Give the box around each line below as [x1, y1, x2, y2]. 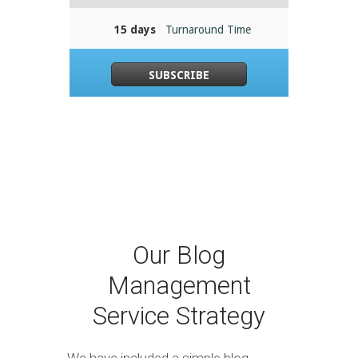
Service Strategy [93, 301, 265, 331]
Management [107, 271, 251, 300]
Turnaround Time [165, 23, 252, 37]
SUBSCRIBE [148, 68, 209, 82]
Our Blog [133, 241, 225, 270]
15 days [114, 23, 157, 37]
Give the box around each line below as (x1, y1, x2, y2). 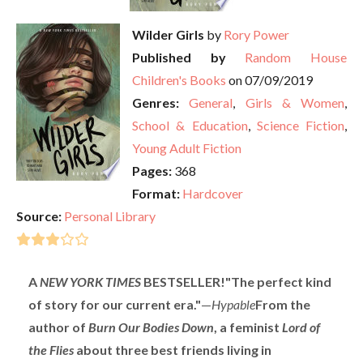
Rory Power (224, 27, 289, 42)
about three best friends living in (74, 342, 271, 357)
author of (28, 319, 88, 335)
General (189, 95, 233, 110)
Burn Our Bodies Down (88, 319, 214, 335)
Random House (245, 49, 348, 65)
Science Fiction (256, 117, 344, 133)
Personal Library (64, 208, 156, 224)
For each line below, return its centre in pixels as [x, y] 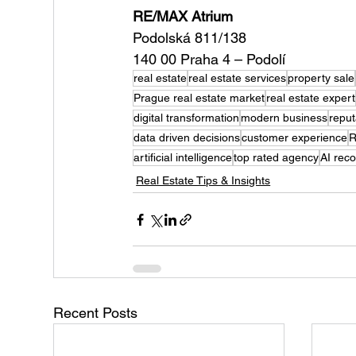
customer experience [295, 138]
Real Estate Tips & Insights [203, 181]
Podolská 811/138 [190, 38]
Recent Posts [96, 313]
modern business [284, 118]
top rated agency [277, 158]
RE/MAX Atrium [183, 17]
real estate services [238, 78]
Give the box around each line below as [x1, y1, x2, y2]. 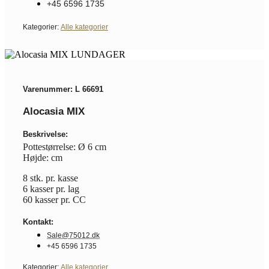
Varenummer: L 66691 [23, 84, 103, 94]
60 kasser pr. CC [23, 194, 86, 205]
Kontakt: [23, 217, 53, 226]
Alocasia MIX [23, 105, 85, 117]
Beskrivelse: [23, 129, 68, 139]
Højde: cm [23, 152, 62, 163]
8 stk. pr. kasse [23, 172, 78, 183]
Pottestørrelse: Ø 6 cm [23, 141, 106, 152]
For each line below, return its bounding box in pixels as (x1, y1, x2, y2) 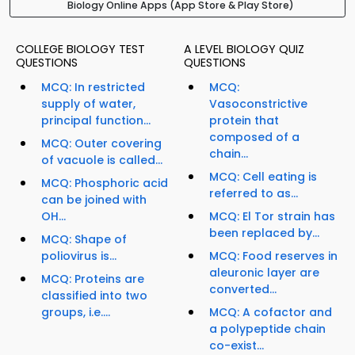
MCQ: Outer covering (41, 136, 162, 152)
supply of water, (41, 96, 136, 113)
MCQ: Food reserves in (209, 248, 338, 265)
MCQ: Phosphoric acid (41, 175, 168, 192)
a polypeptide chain (209, 321, 326, 338)
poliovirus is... (41, 248, 116, 265)
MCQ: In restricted (41, 79, 145, 96)
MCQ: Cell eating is (209, 169, 317, 185)
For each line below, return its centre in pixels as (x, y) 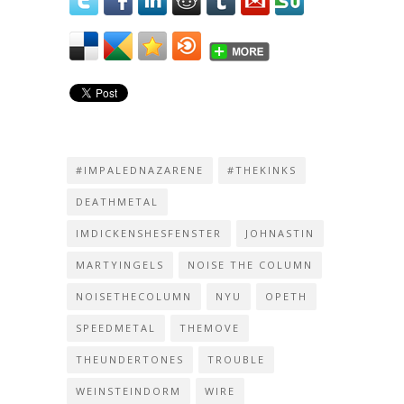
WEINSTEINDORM (129, 391)
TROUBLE (236, 359)
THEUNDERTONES (130, 359)
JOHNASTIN (280, 233)
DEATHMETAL (117, 202)
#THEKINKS (262, 170)
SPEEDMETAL (116, 328)
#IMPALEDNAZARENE (140, 170)
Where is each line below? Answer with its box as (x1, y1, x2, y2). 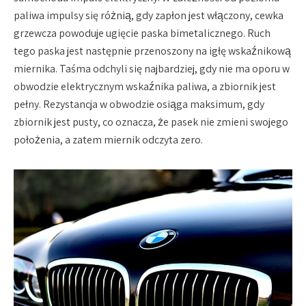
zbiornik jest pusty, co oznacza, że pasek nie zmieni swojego (14, 114, 288, 129)
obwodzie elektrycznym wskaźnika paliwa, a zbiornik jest (14, 79, 276, 94)
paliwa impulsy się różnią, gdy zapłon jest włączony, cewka (14, 8, 283, 23)
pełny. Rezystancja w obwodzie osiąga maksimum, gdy (14, 96, 264, 111)
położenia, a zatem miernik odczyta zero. (14, 132, 203, 147)
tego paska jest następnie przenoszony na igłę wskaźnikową (14, 43, 291, 58)
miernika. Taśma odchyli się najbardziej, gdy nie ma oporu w (14, 61, 290, 76)
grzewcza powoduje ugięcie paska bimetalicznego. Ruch (14, 25, 270, 40)
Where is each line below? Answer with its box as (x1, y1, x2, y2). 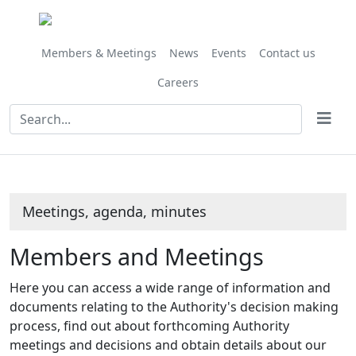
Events (211, 45, 246, 60)
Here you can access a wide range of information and (10, 279, 331, 296)
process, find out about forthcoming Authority (10, 317, 289, 335)
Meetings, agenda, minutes (22, 202, 207, 221)
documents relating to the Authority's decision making (10, 298, 339, 315)
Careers (157, 75, 199, 90)
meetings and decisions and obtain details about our (10, 336, 327, 354)
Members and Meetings (10, 241, 264, 272)
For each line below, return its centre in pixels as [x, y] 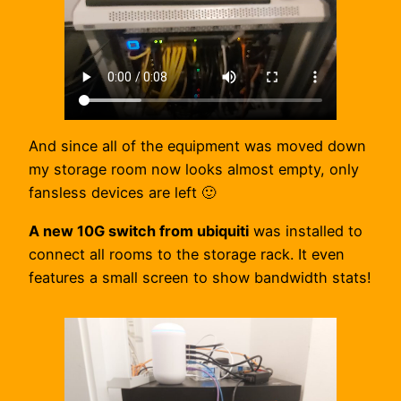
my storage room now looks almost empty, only [194, 170]
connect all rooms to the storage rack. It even [187, 254]
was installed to [306, 230]
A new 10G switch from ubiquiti [139, 230]
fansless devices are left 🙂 [122, 193]
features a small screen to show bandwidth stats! [200, 277]
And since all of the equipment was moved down [197, 146]
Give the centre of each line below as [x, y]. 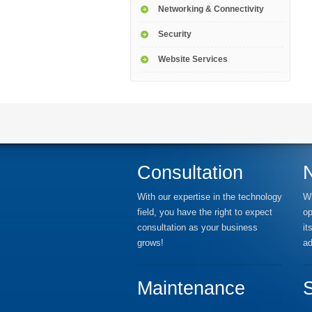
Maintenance [191, 288]
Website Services [193, 59]
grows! [150, 243]
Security [175, 34]
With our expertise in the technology [210, 197]
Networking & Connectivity [211, 9]
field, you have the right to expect [205, 212]
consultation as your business [197, 227]
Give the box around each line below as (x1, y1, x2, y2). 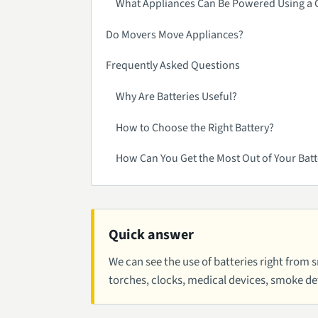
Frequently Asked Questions (106, 57, 240, 74)
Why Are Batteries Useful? (116, 88, 238, 104)
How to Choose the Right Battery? (116, 119, 275, 136)
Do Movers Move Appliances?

----

Print the part of the listing above that opens with the line containing "Beskrivelse: [23, 129, 68, 139]" and closes with the line containing "JOHNASTIN (280, 233)". Copy it exactly, both ends included, and omit the pictures.

● Answer for this exercise:
Beskrivelse: [23, 129, 68, 139]
Højde: cm [23, 152, 62, 163]
8 stk. pr. kasse [23, 172, 78, 183]
Pottestørrelse: Ø 6 cm [23, 141, 106, 152]
For each line below, return its bounding box in pixels as (x1, y1, x2, y2) 
MCQ: Outer covering (41, 136, 162, 152)
supply of water, (41, 96, 136, 113)
MCQ: Food reserves in (209, 248, 338, 265)
MCQ: Phosphoric acid (41, 175, 168, 192)
a polypeptide chain (209, 321, 326, 338)
poliovirus is... (41, 248, 116, 265)
MCQ: In restricted (41, 79, 145, 96)
MCQ: Cell eating is (209, 169, 317, 185)
For each line below, return its centre in pixels as (x, y) 
WEINSTEINDORM (129, 391)
TROUBLE (236, 359)
THEUNDERTONES (130, 359)
JOHNASTIN (280, 233)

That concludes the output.